The idea of ​​CSP is still used, but the C3 module in YOLOv5 is replaced by the C2f module to achieve further lightweight, and YOLOv8 still uses the SPPF module used in YOLOv5 and other architectures;

2. PAN-FPN:

There is no doubt that YOLOv8 still uses the idea of ​​​​PAN, but by comparing the structure diagrams of YOLOv5 and YOLOv8, we can see that YOLOv8 deletes the convolution structure in the PAN-FPN upsampling stage in YOLOv5, and also replaces the C3 module with C2f module;

3. Decoupled-Head:

Did you smell something different?

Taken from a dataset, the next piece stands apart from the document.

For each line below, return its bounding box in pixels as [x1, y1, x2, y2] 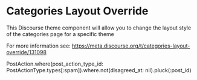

Yes, YOLOv8 went to Decoupled-Head;

4. Anchor-Free:

YOLOv8 abandoned the previous Anchor-Base and used the idea of ​​Anchor-Free;

5. Loss function:

YOLOv8 uses VFL Loss as classification loss and DFL Loss+CIOU Loss as classification loss;

6. Sample matching:

YOLOv8 abandoned the previous IOU matching or unilateral ratio allocation, but used the Task-Aligned Assigner matching method.

C2f module

First look at the structure diagram of the C3 module, and then compare the specific differences with C2f. For the C3 module, it mainly uses CSPNet to extract the idea of ​​shunting, and at the same time combines the idea of ​​​​the residual structure to design the so-called C3 Block. The CSP main branch gradient module here is the BottleNeck module, which is the so-called residual module. The number of stacks at the same time is controlled by the parameter n, that is to say, the value of n varies for models of different scales.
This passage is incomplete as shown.